WHAT YOU HAVE TO DO: Copy all entries verbatim and keep any pictures out of the copy.

EXTRACTED MATERIAL:
*** Block opens ***

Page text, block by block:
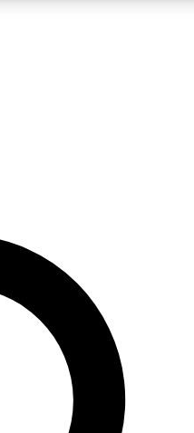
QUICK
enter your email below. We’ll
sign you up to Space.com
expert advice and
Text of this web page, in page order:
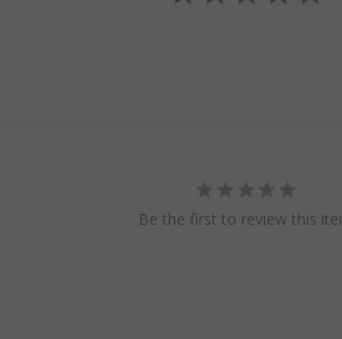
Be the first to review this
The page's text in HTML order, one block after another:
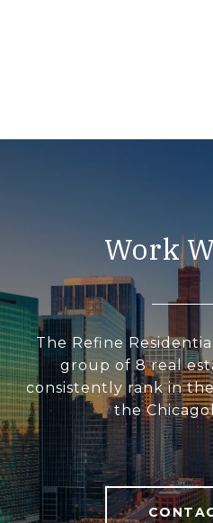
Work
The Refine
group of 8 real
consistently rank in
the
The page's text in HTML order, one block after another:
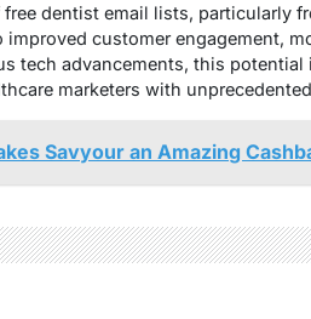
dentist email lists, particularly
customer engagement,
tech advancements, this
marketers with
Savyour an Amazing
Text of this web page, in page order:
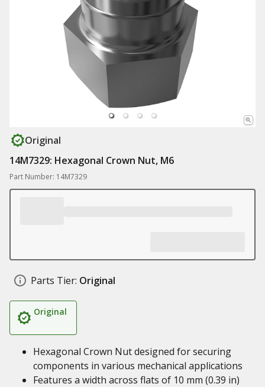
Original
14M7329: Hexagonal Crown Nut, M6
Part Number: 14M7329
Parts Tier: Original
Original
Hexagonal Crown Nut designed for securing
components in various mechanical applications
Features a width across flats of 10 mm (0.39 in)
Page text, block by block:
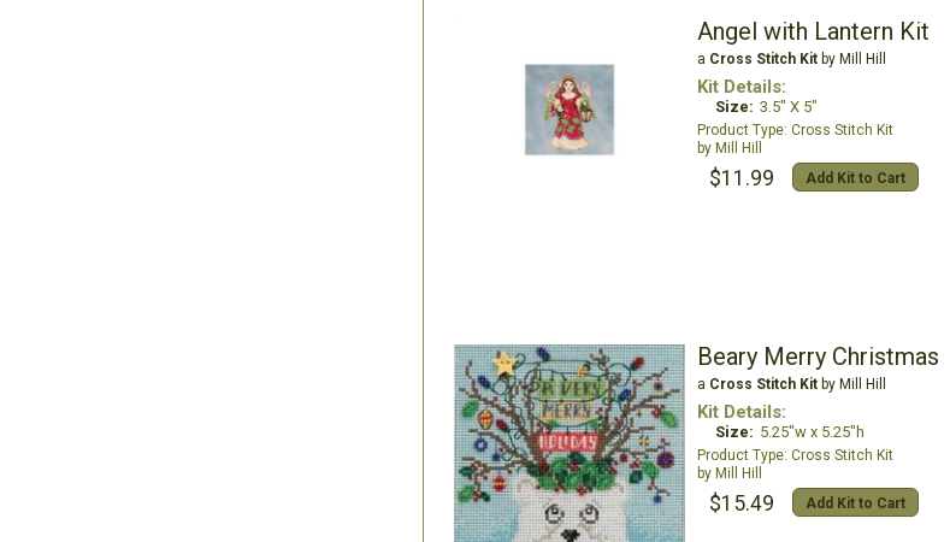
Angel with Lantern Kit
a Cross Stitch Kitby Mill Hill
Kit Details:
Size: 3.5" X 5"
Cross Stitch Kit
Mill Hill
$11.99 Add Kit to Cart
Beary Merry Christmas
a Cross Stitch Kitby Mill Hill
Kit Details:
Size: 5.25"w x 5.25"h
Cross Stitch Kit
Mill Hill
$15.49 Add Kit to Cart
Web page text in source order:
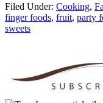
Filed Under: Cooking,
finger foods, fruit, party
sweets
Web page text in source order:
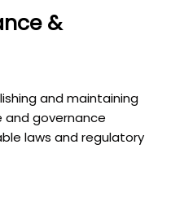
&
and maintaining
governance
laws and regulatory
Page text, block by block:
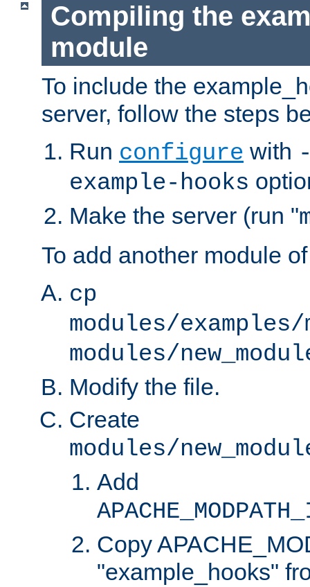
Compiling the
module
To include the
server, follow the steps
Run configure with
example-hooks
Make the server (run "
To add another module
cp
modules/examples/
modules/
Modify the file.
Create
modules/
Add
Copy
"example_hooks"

*** Block closes ***

OUTPUT:
Page text, block by block:
QUICK
enter your email below. We’ll
sign you up to Space.com
expert advice and
Text of this web page, in page order:
Be the first to review this
The page's text in HTML order, one block after another:
Work
The Refine
group of 8 real
consistently rank in
the
The page's text in HTML order, one block after another:
dentist email lists, particularly
customer engagement,
tech advancements, this
marketers with
Savyour an Amazing
Text of this web page, in page order:
Original
14M7329: Hexagonal Crown Nut, M6
Part Number: 14M7329
Parts Tier: Original
Original
Hexagonal Crown Nut designed for securing
components in various mechanical applications
Features a width across flats of 10 mm (0.39 in)
Page text, block by block:
Angel with Lantern Kit
a Cross Stitch Kitby Mill Hill
Kit Details:
Size: 3.5" X 5"
Cross Stitch Kit
Mill Hill
$11.99 Add Kit to Cart
Beary Merry Christmas
a Cross Stitch Kitby Mill Hill
Kit Details:
Size: 5.25"w x 5.25"h
Cross Stitch Kit
Mill Hill
$15.49 Add Kit to Cart
Web page text in source order:
Filed Under: Cooking,
finger foods, fruit, party
sweets
Web page text in source order:
&
and maintaining
governance
laws and regulatory
Page text, block by block:
Compiling the
module
To include the
server, follow the steps
Run configure with
example-hooks
Make the server (run "
To add another module
cp
modules/examples/
modules/
Modify the file.
Create
modules/
Add
Copy
"example_hooks"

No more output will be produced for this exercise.